Babylonstoren’s Babel Rooi has critics oohing and ahing. Yet again!

THE BABYLONSTOREN spread of billionaire businessman Koos Bekker off the Klapmuts Road between Stellenbosch and Franschhoek is best known for its beautiful gardens, orchards, greenhouse, restaurant, hotel and spa. So popular is this destination in the Paarl district that they charge to have a look at the place, booking a table for lunch in what was once an old cow shed ain’t easy, and increasingly, what’s coming out of the cellar is grabbing attention too.

It hasn’t been 10 years yet since the first bottling on the estate, but already the wines are showing quality consistency and interest value in several areas and especially as regards the reds. The Babylonstoren Shiraz has been good from year one (2011) and the current-release 2016 was a winner at both the National Wine Challenge (NWC) as well as the Shiraz SA taste-off. The flagship Nebukadnesar blend has shone since the 2013 vintage, with the 2016 achieving a NWC Top 100 spot plus an excellent rating in Winemag’s Cape Bordeaux Report. And most recently it’s the blend which carries the same name as the restaurant that’s come good again.
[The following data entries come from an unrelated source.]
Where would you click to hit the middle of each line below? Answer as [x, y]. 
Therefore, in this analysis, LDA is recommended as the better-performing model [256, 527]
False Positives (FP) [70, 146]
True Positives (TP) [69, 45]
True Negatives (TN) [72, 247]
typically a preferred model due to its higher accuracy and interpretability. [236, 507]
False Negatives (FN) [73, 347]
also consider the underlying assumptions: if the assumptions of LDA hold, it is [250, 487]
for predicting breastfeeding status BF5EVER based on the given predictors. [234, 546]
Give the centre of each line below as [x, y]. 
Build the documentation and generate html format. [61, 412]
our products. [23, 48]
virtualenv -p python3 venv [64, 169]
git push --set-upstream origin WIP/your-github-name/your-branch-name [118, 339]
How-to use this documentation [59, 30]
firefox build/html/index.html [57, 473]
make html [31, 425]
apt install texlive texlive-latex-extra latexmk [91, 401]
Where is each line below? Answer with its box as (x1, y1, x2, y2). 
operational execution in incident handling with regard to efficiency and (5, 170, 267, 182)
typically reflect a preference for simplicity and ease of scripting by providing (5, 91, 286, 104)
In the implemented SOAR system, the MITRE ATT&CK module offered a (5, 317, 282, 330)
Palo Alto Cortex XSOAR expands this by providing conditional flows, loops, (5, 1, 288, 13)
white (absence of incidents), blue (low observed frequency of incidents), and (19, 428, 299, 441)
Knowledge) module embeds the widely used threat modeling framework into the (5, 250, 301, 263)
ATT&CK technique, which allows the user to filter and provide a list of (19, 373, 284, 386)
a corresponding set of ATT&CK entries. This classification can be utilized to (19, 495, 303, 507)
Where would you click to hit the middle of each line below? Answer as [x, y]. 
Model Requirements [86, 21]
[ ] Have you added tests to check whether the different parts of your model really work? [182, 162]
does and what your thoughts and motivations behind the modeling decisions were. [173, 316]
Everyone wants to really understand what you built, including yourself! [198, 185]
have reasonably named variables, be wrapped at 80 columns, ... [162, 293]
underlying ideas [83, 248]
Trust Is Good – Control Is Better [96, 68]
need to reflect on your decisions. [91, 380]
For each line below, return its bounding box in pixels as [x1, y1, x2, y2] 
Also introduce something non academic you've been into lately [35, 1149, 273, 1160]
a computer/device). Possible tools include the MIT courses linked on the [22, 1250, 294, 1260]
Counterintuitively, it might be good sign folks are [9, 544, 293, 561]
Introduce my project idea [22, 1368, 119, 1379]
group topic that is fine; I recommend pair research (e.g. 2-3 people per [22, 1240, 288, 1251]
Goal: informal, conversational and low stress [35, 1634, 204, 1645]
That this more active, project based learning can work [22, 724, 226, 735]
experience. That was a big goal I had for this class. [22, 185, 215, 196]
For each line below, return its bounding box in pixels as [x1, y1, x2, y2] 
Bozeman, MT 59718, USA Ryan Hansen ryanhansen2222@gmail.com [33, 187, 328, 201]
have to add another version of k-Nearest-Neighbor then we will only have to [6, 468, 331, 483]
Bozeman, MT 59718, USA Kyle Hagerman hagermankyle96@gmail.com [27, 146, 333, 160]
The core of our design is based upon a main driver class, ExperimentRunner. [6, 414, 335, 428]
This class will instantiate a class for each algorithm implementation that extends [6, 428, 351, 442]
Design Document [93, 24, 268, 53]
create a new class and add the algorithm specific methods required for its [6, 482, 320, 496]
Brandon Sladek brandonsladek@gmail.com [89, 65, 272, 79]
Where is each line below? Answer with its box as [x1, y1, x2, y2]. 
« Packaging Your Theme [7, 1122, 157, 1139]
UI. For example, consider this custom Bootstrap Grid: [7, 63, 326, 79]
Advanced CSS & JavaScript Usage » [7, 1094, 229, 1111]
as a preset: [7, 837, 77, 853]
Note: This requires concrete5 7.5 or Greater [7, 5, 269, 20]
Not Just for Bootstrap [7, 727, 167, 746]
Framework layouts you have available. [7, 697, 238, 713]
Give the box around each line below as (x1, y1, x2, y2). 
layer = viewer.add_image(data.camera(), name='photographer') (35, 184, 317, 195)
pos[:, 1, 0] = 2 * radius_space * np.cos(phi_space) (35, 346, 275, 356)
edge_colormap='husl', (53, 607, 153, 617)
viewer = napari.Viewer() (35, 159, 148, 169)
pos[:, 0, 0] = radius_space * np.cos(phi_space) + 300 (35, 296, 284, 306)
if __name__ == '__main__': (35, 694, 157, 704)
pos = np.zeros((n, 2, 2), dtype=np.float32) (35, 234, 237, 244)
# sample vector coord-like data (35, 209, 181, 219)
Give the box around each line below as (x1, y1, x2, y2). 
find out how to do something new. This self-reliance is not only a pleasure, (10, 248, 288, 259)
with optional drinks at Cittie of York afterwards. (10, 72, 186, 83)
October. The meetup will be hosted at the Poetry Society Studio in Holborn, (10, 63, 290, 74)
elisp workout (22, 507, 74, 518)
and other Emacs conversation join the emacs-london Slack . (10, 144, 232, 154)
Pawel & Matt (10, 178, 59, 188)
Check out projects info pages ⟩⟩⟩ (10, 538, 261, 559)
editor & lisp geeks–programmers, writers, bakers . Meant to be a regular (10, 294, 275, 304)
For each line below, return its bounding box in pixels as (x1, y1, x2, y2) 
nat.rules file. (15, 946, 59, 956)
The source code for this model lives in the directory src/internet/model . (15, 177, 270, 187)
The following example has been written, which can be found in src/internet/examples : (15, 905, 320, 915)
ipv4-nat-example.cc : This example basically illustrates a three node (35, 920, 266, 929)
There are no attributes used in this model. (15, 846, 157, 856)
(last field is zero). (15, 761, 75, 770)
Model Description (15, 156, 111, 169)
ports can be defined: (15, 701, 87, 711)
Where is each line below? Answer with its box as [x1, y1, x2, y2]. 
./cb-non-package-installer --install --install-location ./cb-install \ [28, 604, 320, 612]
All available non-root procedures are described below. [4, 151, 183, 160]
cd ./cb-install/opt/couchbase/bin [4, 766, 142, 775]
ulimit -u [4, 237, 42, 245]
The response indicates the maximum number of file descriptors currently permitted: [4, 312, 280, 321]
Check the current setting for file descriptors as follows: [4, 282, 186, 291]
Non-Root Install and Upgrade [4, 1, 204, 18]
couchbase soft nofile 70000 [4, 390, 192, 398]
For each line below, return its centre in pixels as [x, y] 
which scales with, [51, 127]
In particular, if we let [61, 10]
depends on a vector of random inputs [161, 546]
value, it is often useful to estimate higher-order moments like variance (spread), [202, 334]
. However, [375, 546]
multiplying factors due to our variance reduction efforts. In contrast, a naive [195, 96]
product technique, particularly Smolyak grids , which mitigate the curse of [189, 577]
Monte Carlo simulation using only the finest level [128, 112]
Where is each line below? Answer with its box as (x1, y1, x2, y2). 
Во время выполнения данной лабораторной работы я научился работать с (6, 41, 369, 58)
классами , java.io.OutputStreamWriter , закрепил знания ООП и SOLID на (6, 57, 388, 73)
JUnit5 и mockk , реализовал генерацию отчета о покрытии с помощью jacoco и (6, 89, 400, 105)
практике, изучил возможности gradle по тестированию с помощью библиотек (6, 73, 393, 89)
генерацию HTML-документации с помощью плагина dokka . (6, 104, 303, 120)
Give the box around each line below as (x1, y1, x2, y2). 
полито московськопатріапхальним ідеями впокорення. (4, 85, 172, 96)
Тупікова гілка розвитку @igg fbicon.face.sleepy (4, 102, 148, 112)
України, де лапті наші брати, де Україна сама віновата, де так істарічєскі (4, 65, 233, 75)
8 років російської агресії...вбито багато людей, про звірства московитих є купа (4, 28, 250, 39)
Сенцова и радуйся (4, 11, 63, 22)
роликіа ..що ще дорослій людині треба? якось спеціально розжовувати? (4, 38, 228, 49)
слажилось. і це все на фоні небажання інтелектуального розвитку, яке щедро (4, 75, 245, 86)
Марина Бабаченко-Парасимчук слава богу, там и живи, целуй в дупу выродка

Following the success of vintage 2016 at the Shiraz SA Challenge last year, the latest release of Babel with its distinctive, rather unusual label, received a rave review in Winemag’s Signature Red Blend Report before being Listed in the 2018 Sommeliers Selection. And very good value at the price!

Babylonstoren Babel Rooi 2017
WO Simonsberg-Paarl. Blend of Shiraz (25%), Cabernet Sauvignon (23%), Malbec (14%), Petit Verdot (11%), Merlot (9.5%), Cab Franc (9.5%) and Pinotage (8%).
Fermention on the skins and then in cask. Twelve months in 300-litre French oak barrels (30% new, 70% second- and third-fill).
Alc 14% | R/S 3.2 | TA 6 | pH 3.5
Winemaker’s Tasting Notes: bouquet of pencil shavings and sweet tobacco with mulberry, berries and dark chocolate on the nose; a soft mouthfeel, with dark red berry and chocolate flavours and a lingering finish.
Ready on release; should age well for up to five years after production.
Food Pairing Suggestions: oxtail, rack of lamb or succulent lamb shank.
R150 pb from the swish tasting room at the cellar.